Story of Psychology - Morton Hunt [302]
This hypothesis was widely accepted in the 1970s and the early 1980s. But some leading investigators began to doubt that the icon, observed only under unnatural laboratory conditions, exists in normal perception; if it does not, the saccadic-iconic hypothesis of movement perception collapses. As Ralph Haber saw it:
Such presentations have no counterpart in nature, unless you are trying to read during a lightning storm. There are no natural occasions in which the retina is statically stimulated for less than about a quarter of a second, preceded and followed by blankness… There is never a fixed snapshot-like retinal image, frozen in time, but rather a continuously changing one… The icon was born in the laboratory, and it has life only there and nowhere else.47
The screen of the eye is not a photographic emulsion, and moving images on it are not captured, unblurred, in the form of stills. Rather, the retina is a tissue made up of millions of receptors, each of which, when stimulated, fires many times per second. As an image moves across the retina, a continuous flow of impulses from a series of receptors proceeds to the visual cortex. There is no blur, because the system generates not a series of stills but an unbroken stream of changing information.

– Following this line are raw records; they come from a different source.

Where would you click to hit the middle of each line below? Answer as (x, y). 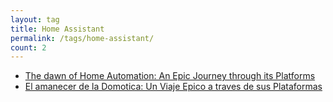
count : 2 (28, 47)
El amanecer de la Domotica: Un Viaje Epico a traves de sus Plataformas (173, 87)
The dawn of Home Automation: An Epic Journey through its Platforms (170, 76)
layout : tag (35, 19)
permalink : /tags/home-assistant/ (82, 38)
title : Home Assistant (57, 29)
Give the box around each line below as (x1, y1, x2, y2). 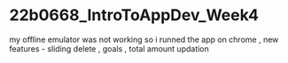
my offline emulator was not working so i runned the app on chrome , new (9, 34, 279, 45)
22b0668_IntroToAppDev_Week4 (9, 5, 260, 25)
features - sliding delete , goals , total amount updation (9, 43, 210, 53)
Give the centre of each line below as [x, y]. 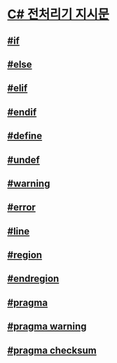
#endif [22, 112]
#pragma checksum [52, 350]
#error [22, 207]
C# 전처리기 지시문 [58, 14]
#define [25, 136]
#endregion [33, 279]
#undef [23, 159]
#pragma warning [47, 327]
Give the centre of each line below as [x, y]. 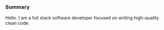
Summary [18, 7]
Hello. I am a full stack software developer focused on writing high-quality [82, 18]
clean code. [17, 23]
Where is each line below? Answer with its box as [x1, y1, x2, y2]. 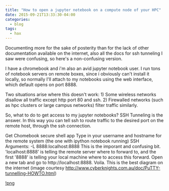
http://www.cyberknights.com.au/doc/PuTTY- [65, 165, 160, 171]
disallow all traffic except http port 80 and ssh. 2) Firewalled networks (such [5, 97, 163, 103]
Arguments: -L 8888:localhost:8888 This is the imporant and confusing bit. [5, 143, 161, 149]
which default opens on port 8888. [5, 82, 77, 88]
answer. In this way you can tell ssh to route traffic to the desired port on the [5, 118, 164, 123]
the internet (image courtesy [5, 165, 65, 171]
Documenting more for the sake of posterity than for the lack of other [5, 45, 149, 51]
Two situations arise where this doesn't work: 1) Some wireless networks [5, 92, 156, 97]
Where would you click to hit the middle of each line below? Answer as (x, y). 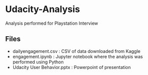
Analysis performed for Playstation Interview (52, 23)
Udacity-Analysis (43, 9)
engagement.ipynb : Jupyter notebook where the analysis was (78, 56)
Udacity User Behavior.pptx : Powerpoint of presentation (71, 67)
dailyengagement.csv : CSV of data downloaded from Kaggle (77, 51)
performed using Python (38, 62)
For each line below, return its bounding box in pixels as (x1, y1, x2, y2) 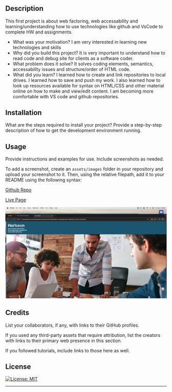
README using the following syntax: (5, 177, 82, 183)
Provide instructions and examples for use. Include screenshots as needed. (5, 156, 164, 162)
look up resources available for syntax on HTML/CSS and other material (12, 82, 165, 88)
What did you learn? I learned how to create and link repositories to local (12, 72, 166, 78)
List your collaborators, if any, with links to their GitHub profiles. (5, 322, 140, 328)
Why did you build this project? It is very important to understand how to (12, 49, 165, 56)
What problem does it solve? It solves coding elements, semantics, (12, 61, 154, 67)
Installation (5, 109, 42, 117)
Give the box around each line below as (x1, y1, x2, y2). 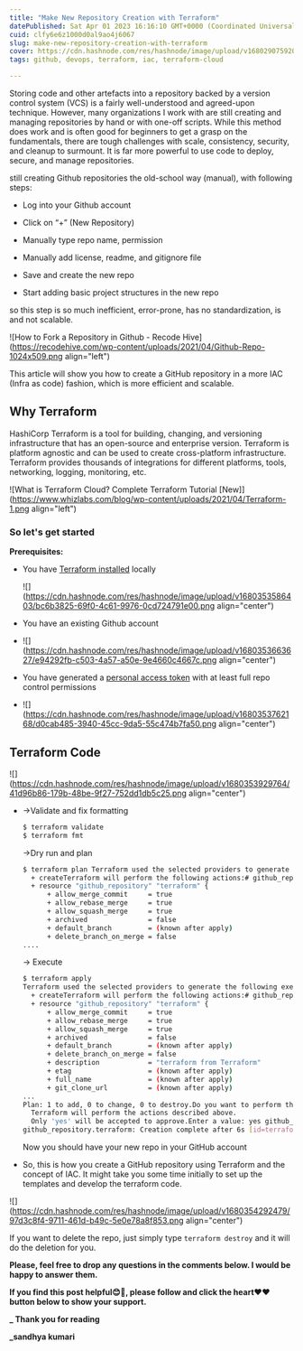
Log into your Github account (22, 200, 132, 210)
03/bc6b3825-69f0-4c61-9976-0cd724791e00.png (22, 601, 216, 611)
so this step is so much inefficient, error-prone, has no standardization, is (9, 304, 281, 315)
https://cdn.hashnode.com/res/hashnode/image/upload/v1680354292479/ (12, 1206, 290, 1216)
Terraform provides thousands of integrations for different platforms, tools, (9, 457, 287, 468)
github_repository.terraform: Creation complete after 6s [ (22, 1125, 253, 1134)
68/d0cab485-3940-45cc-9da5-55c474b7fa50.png (22, 719, 217, 730)
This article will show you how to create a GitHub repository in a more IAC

And indeed, a dramatic discovery about movement perception, made four decades ago, was that some neurons in the retina and in the visual cortex fire in response to movement but that many others do not; the detection of movement begins at the single-cell level. This ancient evolutionary development helps prey avoid being eaten, and also helps predators locate and seize their prey. A frog will efficiently snap at any small moving object but starve to death if presented only with dead flies or worms, which it does not perceive as food;48 many other simple predators show similar behavior. The frog’s retina and brain apparently have neurons that respond to movement (and size), a capacity that has more survival value than other aspects of vision.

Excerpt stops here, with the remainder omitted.